What ruined our plans this morning was our not looking at the previous day’s releases. We knew there was no release today, but a late night release yesterday was just coming through the area we planned to fish almost 10 hours after the dam release had ended. Here’s a great chart for the areas below Buford Dam down to Morgan Falls Dam in Roswell – http://www.atlantaflyfishingclub.org/resources/. Using the release times and this chart can help determine whether it is okay to fish for a planned period downstream from a release or whether to change plans to go upstream behind a release or plan for another day.
We haven’t seen a chart for the delayed harvest areas below Morgan Falls Dam at Cochran Shoals, Whitewater and Paces Mill and getting information on releases there is not all that reliable.

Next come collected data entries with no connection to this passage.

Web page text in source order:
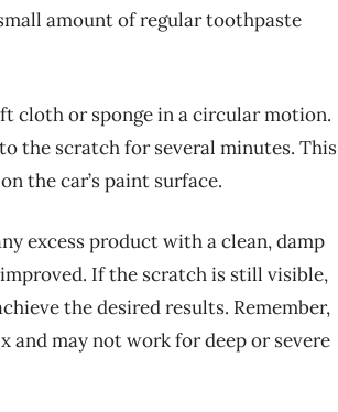
amount of regular toothpaste
cloth or sponge in a circular motion.
the scratch for several minutes. This
the car’s paint surface.
excess product with a clean, damp
If the scratch is still visible,
the desired results. Remember,
and may not work for deep or severe
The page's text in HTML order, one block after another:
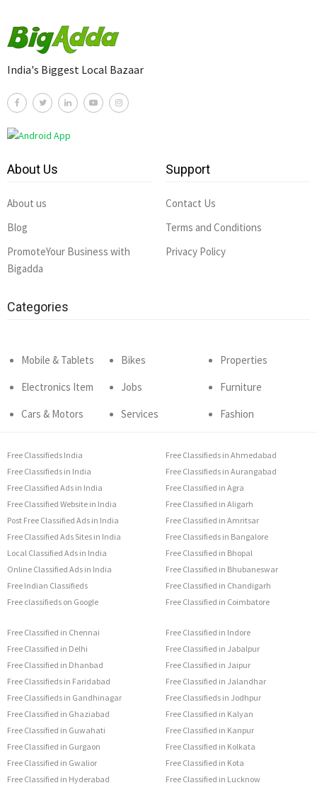
India's Biggest Local Bazaar
About Us
About us
Blog
PromoteYour Business with
Bigadda
Support
Contact Us
Terms and Conditions
Privacy Policy
Categories
Mobile & Tablets
Electronics Item
Cars & Motors
Bikes
Jobs
Services
Properties
Furniture
Fashion
Free Classifieds India
Free Classifieds in India
Free Classified Ads in India
Free Classified Website in India
Post Free Classified Ads in India
Free Classified Ads Sites in India
Local Classified Ads in India
Online Classified Ads in India
Free Indian Classifieds
Free classifieds on Google
Free Classifieds in Ahmedabad
Free Classifieds in Aurangabad
Free Classified in Agra
Free Classified in Aligarh
Free Classified in Amritsar
Free Classifieds in Bangalore
Free Classified in Bhopal
Free Classified in Bhubaneswar
Free Classified in Chandigarh
Free Classified in Coimbatore
Free Classified in Chennai
Free Classified in Delhi
Free Classified in Dhanbad
Free Classifieds in Faridabad
Free Classifieds in Gandhinagar
Free Classified in Ghaziabad
Free Classified in Guwahati
Free Classified in Gurgaon
Free Classified in Gwalior
Free Classified in Hyderabad
Free Classified in Indore
Free Classified in Jabalpur
Free Classified in Jaipur
Free Classified in Jalandhar
Free Classifieds in Jodhpur
Free Classified in Kalyan
Free Classified in Kanpur
Free Classified in Kolkata
Free Classified in Kota
Free Classified in Lucknow
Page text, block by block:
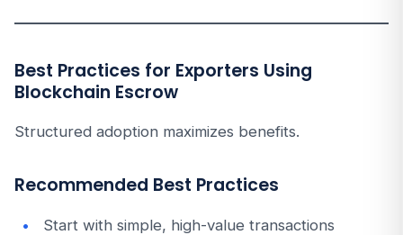
Best Practices for Exporters Using
Blockchain Escrow
Structured adoption maximizes benefits.
Recommended Best Practices
Start with simple, high-value transactions

Most of us are guided by dead reckoning of about 8 hours after a Buford release you can plan on a Morgan Falls release to start and be thinking about heading to the parking lot.
Sometimes there are unannounced dam releases. At other times, rain flow can affect conditions as well as dam releases.

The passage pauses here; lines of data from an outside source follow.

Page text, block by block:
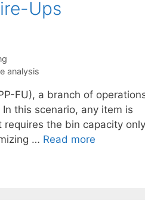
Ups
analysis
FU), a branch of
this scenario, any item is
the bin capacity only
… Read more
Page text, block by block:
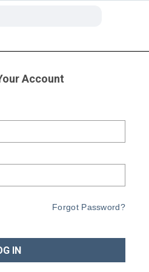
Account
Forgot Password?
IN
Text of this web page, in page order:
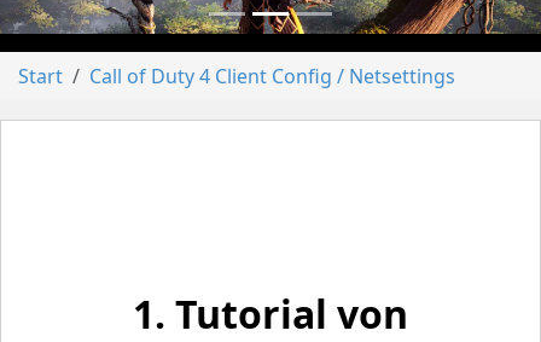
Start Call of Duty 4 Client Config / Netsettings
1. Tutorial von
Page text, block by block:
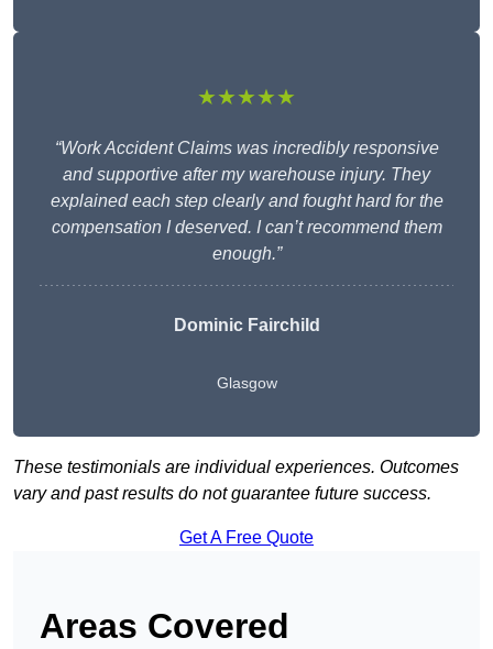
★★★★★
“Work Accident Claims was incredibly responsive
and supportive after my warehouse injury. They
explained each step clearly and fought hard for the
compensation I deserved. I can’t recommend them
enough.”
Dominic Fairchild
Glasgow
These testimonials are individual experiences. Outcomes
vary and past results do not guarantee future success.
Get A Free Quote
Areas Covered
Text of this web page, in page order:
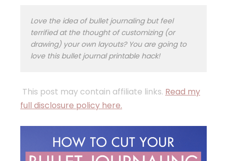
Love the idea of bullet journaling but feel
terrified at the thought of customizing (or
drawing) your own layouts? You are going to
love this bullet journal printable hack!
This post may contain affiliate links. Read my
full disclosure policy here.
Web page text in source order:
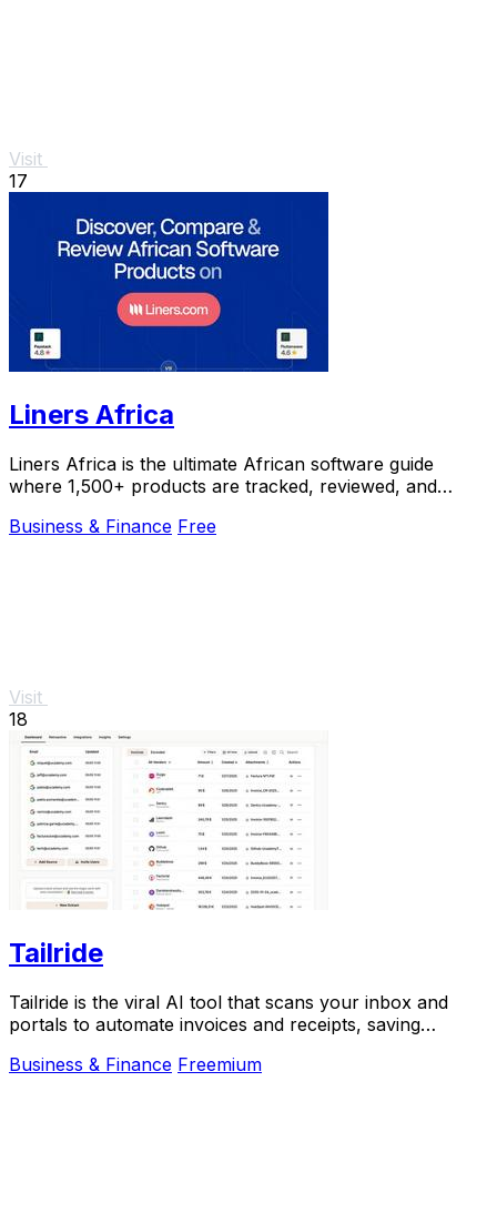
Visit
17
Liners Africa
Liners Africa is the ultimate African software guide
where 1,500+ products are tracked, reviewed, and
Business & Finance Free
Visit
18
Tailride
Tailride is the viral AI tool that scans your inbox and
portals to automate invoices and receipts, saving
Business & Finance Freemium
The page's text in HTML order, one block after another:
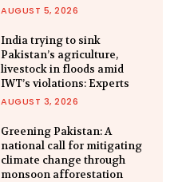
AUGUST 5, 2026
India trying to sink
Pakistan’s agriculture,
livestock in floods amid
IWT’s violations: Experts
AUGUST 3, 2026
Greening Pakistan: A
national call for mitigating
climate change through
monsoon afforestation
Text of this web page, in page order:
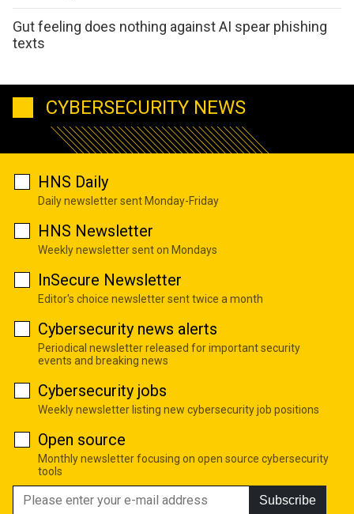
Gut feeling does nothing against AI spear phishing
texts
CYBERSECURITY NEWS
HNS Daily
Daily newsletter sent Monday-Friday
HNS Newsletter
Weekly newsletter sent on Mondays
InSecure Newsletter
Editor's choice newsletter sent twice a month
Cybersecurity news alerts
Periodical newsletter released for important security
events and breaking news
Cybersecurity jobs
Weekly newsletter listing new cybersecurity job positions
Open source
Monthly newsletter focusing on open source cybersecurity
tools
Subscribe
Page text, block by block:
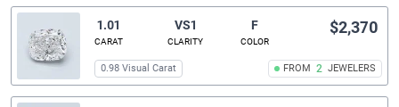
1.01
CARAT
VS1
CLARITY
F
COLOR
FROM 2 JEWELERS
$2,370
0.98 Visual Carat
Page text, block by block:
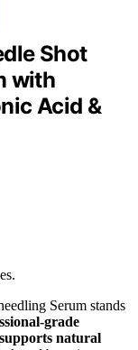
Shot
with
Acid &
Serum stands
grade
supports natural
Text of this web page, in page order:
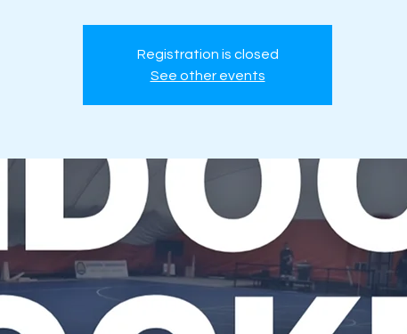
Registration is closed
See other events
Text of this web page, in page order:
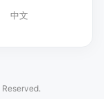
中文
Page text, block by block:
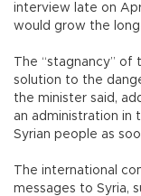
interview late on
would grow the
The “stagnancy” of
solution to the
the minister said,
an administration
Syrian people as
The international
messages to Syria,
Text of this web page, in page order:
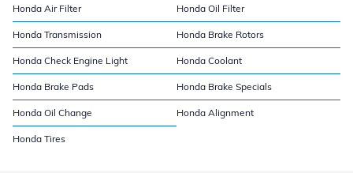
Honda Air Filter Honda Oil Filter
Honda Transmission Honda Brake Rotors
Honda Check Engine Light Honda Coolant
Honda Brake Pads Honda Brake Specials
Honda Oil Change Honda Alignment
Honda Tires

Earlier we posted a U.S. Geological Survey link for water data that is on the lower right of the spatial data page that gives release times. Checking release and flow data can help plan the next day’s fishing, but USGS charts are an important look at the current conditions where you plan to fish. Here’s the chart for Jones Bridge (Chattahoochee River near Norcross) – http://waterdata.usgs.gov/ga/nwis/uv?cb_00060=on&cb_00065=on&cb_63680=on&format=gif_default&period=7&site_no=02335000.
Before saving a link to this or other charts, take a minute to set it up for the information you want, refresh it and then save the link to your browser. Normally, discharge and gauge height are checked by default in the available parameters section at the top of the chart. You can add what you want, but you should check the box for Turbidity and you will want to choose enter 7 in the days block. Then click “Go” which will refresh the charts and then save that URL as a favorite.

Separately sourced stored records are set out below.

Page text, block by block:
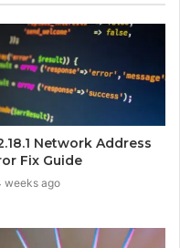
Network Address
Fix Guide
weeks ago
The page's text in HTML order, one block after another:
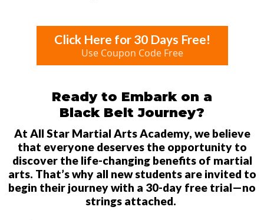
Click Here for 30 Days Free!
Use Coupon Code Free
Ready to Embark on a
Black Belt Journey?
At All Star Martial Arts Academy, we believe
that everyone deserves the opportunity to
discover the life-changing benefits of martial
arts. That’s why all new students are invited to
begin their journey with a 30-day free trial—no
strings attached.
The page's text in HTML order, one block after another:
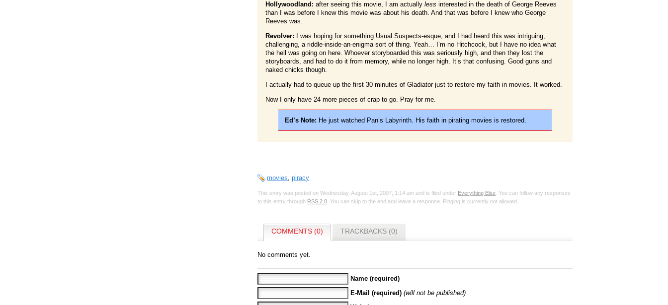
Hollywoodland: after seeing this movie, I am actuallyless interested in the death of George Reeves
than I was before I knew this movie was about his death. And that was before I knew who George
Reeves was.
Revolver: I was hoping for something Usual Suspects-esque, and I had heard this was intriguing,
challenging, a riddle-inside-an-enigma sort of thing. Yeah… I’m no Hitchcock, but I have no idea what
the hell was going on here. Whoever storyboarded this was seriously high, and then they lost the
storyboards, and had to do it from memory, while no longer high. It’s that confusing. Good guns and
naked chicks though.
I actually had to queue up the first 30 minutes of Gladiator just to restore my faith in movies. It worked.
Now I only have 24 more pieces of crap to go. Pray for me.
Ed’s Note: He just watched Pan’s Labyrinth. His faith in pirating movies is restored.
movies,piracy
This entry was posted on Wednesday, August 1st, 2007, 1:14 am and is filed under Everything Else . You can follow any responses
to this entry through RSS 2.0 . You can skip to the end and leave a response. Pinging is currently not allowed.
COMMENTS (0) TRACKBACKS (0)
No comments yet.
Name (required)
E-Mail (required) (will not be published)
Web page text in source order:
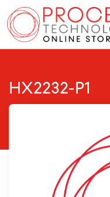
Skip to Content
HX2232-P1
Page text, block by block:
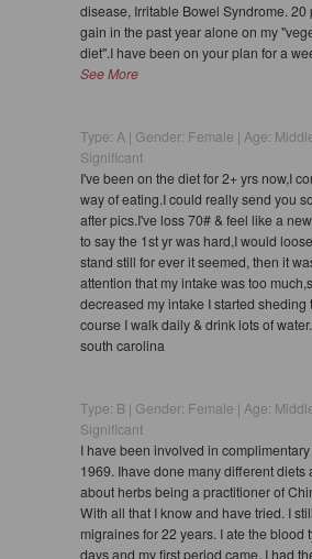
disease, Irritable Bowel Syndrome. 20
gain in the past year alone on my
diet".I have been on your plan for a
See More
Type: A | Gender: Female | Age:
Significant
I've been on the diet for 2+ yrs now,I
way of eating.I could really send you
after pics.I've loss 70# & feel like a
to say the 1st yr was hard,I would
stand still for ever it seemed, then it
attention that my intake was too
decreased my intake I started sheding
course I walk daily & drink lots of
south carolina
Type: B | Gender: Female | Age:
Significant
I have been involved in
1969. Ihave done many different diets
about herbs being a practitioner of
With all that I know and have tried. I
migraines for 22 years. I ate the blood
days and my first period came. I had

Turbidity is the measure of how dirty the water is (and how much e coli bacteria is present). Simply put, turbidity below 10 is best for trout fishing and safe wading. Over 10 by a little you will want to know the water very well and as it goes up so does E Coli.
Setting the chart to show 7 days instead of a specific date range means it will show the current day and the previous 6 whenever you open it. If you don’t set it for 7 days, you’ll need to remember to set the date range and refresh the charts every time you open the link
Other than the specific turbidity number the graphs are easy to read, the bottom of the wave lines is the flow or height when there is no release. This is the optimal condition for wading and fishing the area. The closest the graph is to the bottom, the better. Over time, you can interpret this information based on your experience.
Many of us save as favorites two or three locations along the river from nearer the dam to down nearer Atlanta. Once you are familiar with the water flows you can reasonably estimate the conditions at other places you might want to fish.
Sometimes, particularly after heavy rain storms, the Chattahoochee may settle down in terms of height and flow, there may be no releases, but the river remain unfishable for days. Rain water washing in from tributaries carries dirt and silt and may cloud the water to the point where it is unsafe to wade and trigger warnings about the level of E Coli present. Here’s a useful USGS link to turbidity levels and health warnings at Norcross and downstream near Atlanta: http://ga2.er.usgs.gov/bacteria/.
Any of these links would have saved us a drive this morning had we bothered to look, but we did have them available. In hindsight, we needed to look for a dam release the number of hours before we planned to fish that it takes the flow to get to our location; we needed to check the turbidity and as several did, whether the release, flow and water conditions would be better elsewhere.
Only after we know how release, flow and water clarity are affecting the where and when we would like to fish is it time to think about what flies might work.